And to add to the horrors of dx'in this, I forgot all about the emissions; the EGR valve and sensors. They should be checked, as well. But I'd start with the timing, vaccum leaks, cleaning sensors, and the coolant temp sensor. They are the cheapest and most likely to cause performance probs.

pc


----------



## ljcs357 (Apr 8, 2008)

Aight. Cleaning/Replacing sensors, and the hoses i can do. What do mean by timing?

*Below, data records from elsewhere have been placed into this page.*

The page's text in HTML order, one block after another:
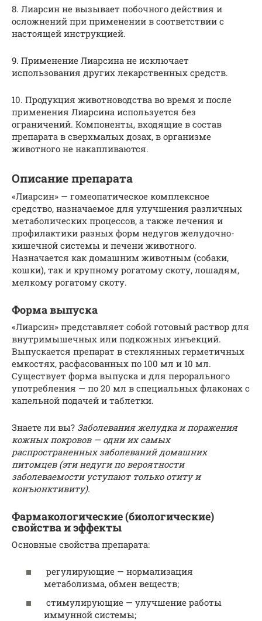
8. Лиарсин не вызывает побочного действия и
осложнений при применении в соответствии с
настоящей инструкцией.
9. Применение Лиарсина не исключает
использования других лекарственных средств.
10. Продукция животноводства во время и после
применения Лиарсина используется без
ограничений. Компоненты, входящие в состав
препарата в сверхмалых дозах, в организме
животного не накапливаются.
Описание препарата
«Лиарсин» — гомеопатическое комплексное
средство, назначаемое для улучшения различных
метаболических процессов, а также лечения и
профилактики разных форм недугов желудочно-
кишечной системы и печени животного.
Назначается как домашним животным (собаки,
кошки), так и крупному рогатому скоту, лошадям,
мелкому рогатому скоту.
Форма выпуска
«Лиарсин» представляет собой готовый раствор для
внутримышечных или подкожных инъекций.
Выпускается препарат в стеклянных герметичных
емкостях, расфасованных по 100 мл и 10 мл.
Существует форма выпуска и для перорального
употребления — по 20 мл в специальных флаконах с
капельной подачей и таблетки.
Знаете ли вы? Заболевания желудка и поражения
кожных покровов — одни их самых
распространенных заболеваний домашних
питомцев (эти недуги по вероятности
заболеваемости уступают только отиту и
конъюнктивиту).
Фармакологические (биологические)
свойства и эффекты
Основные свойства препарата:
регулирующие — нормализация
метаболизма, обмен веществ;
стимулирующие — улучшение работы
иммунной системы;
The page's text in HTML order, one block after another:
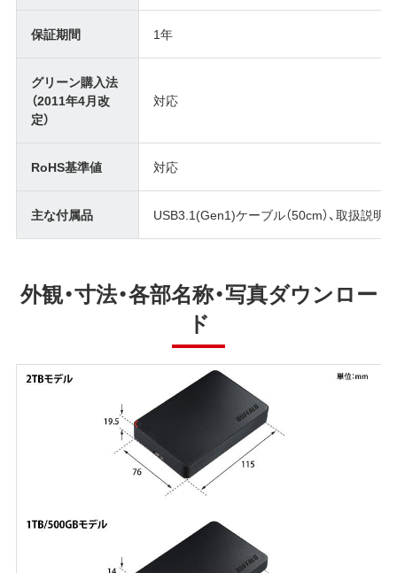
保証期間 1年
グリーン購入法
（2011年4月改
定）
対応
RoHS基準値 対応
主な付属品 USB3.1(Gen1)ケーブル（50cm）、取扱説明書
外観・寸法・各部名称・写真ダウンロー
ド
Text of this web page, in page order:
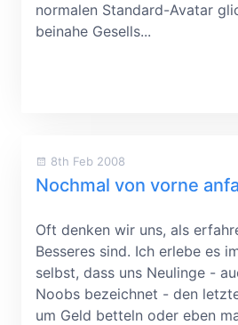
normalen Standard-Avatar
beinahe Gesells...
8th Feb 2008
Nochmal von vorne
Oft denken wir uns, als
Besseres sind. Ich erlebe es
selbst, dass uns Neulinge -
Noobs bezeichnet - den
um Geld betteln oder eben
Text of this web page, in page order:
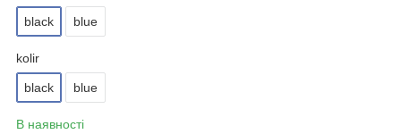
black blue
kolir
black blue
В наявності
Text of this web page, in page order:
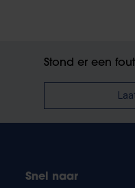
Stond er een
Snel naar
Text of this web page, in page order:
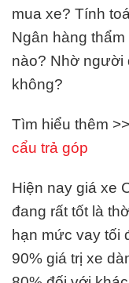
mua xe? Tính
Ngân hàng
nào? Nhờ người
không?
Tìm hiểu thêm
cẩu trả góp
Hiện nay giá xe
đang rất tốt là
hạn mức vay tối
90% giá trị xe

But I'd start with the timing, vaccum leaks, cleaning sensors, and the coolant temp sensor. They are the cheapest and most likely to cause performance probs.


----------



## ljcs357 (Apr 8, 2008)

Oh ignition timing right? I probably just need to replace the ECM to be safe then.


----------



## PapaCap (Dec 8, 2007)

Actually, I wouldn't replace the ECM. It is a computer and only reacts to the information given via the sensors. The possibility of a computer providing false data is very slim. Usually, a computer works or doesn't. If you have one sitting around, you could swap it out. But IMO, it's more likely to be a dozen other things before the ECM. And speaking of the ECM, you can check the error codes on it to see if it can give you any info on your problems.

Far as ignition timing, it takes a little skill to time it 'by ear' as opposed to using a timing light. You can always move the timing and drive it, move it and drive it if you don't have a light.

pc


----------